Task to complete ▸ How many lines in these records hold the string "sont"? State only that number.

Material supplied ▸

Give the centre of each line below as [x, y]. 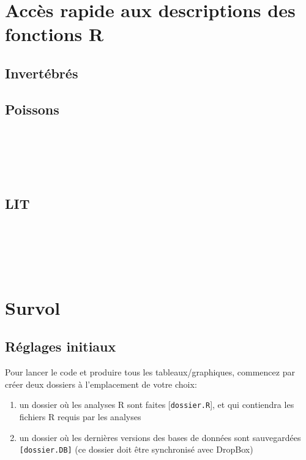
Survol [33, 307]
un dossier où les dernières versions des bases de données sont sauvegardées [160, 437]
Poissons [32, 109]
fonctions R [54, 34]
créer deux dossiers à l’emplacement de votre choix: [101, 384]
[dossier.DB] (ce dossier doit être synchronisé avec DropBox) [136, 449]
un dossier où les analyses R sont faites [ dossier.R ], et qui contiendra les [157, 405]
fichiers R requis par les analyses [80, 416]
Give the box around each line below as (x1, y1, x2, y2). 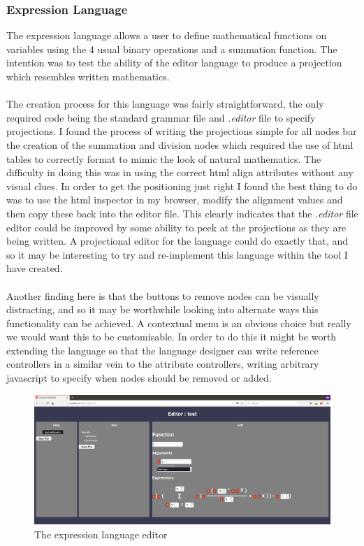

Task output ▸ 2